Investigators from the Chemical Safety Board, led by Supervisory Investigator Lead Johnnie Banks, are on site at Freedom Industries in Charleston, W.Va., to investigate the leak of 4-methylcyclohexane methanol (MCHM) that contaminated the Elk River.
According to local authorities the leak, of unknown quantity, has left hundreds of thousands of West Virginia residents without clean drinking water.

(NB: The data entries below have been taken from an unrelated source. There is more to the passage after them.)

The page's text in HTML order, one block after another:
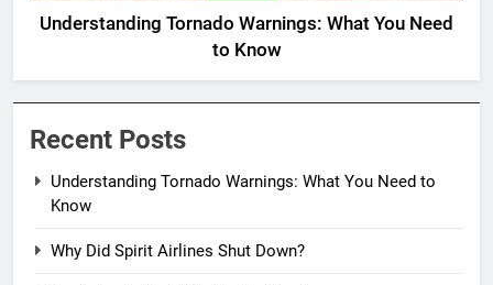
Understanding Tornado Warnings: What You Need
to Know
Recent Posts
Understanding Tornado Warnings: What You Need to
Know
Why Did Spirit Airlines Shut Down?

As a result, schools and businesses in a multi-county area are closed.
“This incident continues to impact the people of West Virginia – our goal is to find out what happened to allow a leak of such magnitude to occur and to ensure that the proper safeguards are in place to prevent a similar incident from occurring,” said CSB Chairperson Rafael Moure-Eraso.
Freedom Industries Ordered to Empty Remaining Tanks
The West Virginia Department of Environmental Protection’s Division of Water and Waste Management (DWWM) is requiring Freedom Industries to empty the 11 remaining above-ground storage tanks at its Etowah Terminal in Charleston.
The contents of three other tanks, including the one that leaked on Jan. 9, already have been removed and relocated to another facility. Those three tanks contained 4-Methylcyclohexane Methanol (MCHM).
The WVDEP’s DWWM issued a Cease Operations Order to Freedom Industries on Jan. 10. The agency’s Division of Air Quality also issued a Notice of Violation (NOV) to Freedom for causing statutory air pollution by discharging MCHM into the air. Both of those orders still are in effect.
According to the order issued Jan. 10, Freedom Industries must remove all material from all above-ground storage tanks and store the material in an off-site area that provides adequate secondary containment. Freedom Industries also must submit for approval an appropriate plan of corrective action, which at a minimum shall include, among other things, a detailed plan to appropriately implement a remediation of all contaminated soil and groundwater and create a plan for the ultimate disposition of the products stored in these tanks.
The Etowah Terminal was the site of a Jan. 9 spill during which a tank leaked an unknown quantity of MCHM into secondary containment. A portion of that material escaped secondary containment and reached the Elk River.
During the course of the investigation by WVDEP, the investigators noted that in addition to the three above-ground storage tanks containing MCHM, 11 additional tanks were reported inside the same failed secondary containment area in which the MCHM leaked. The other materials being stored in the additional tanks include calcium chloride and glycerin.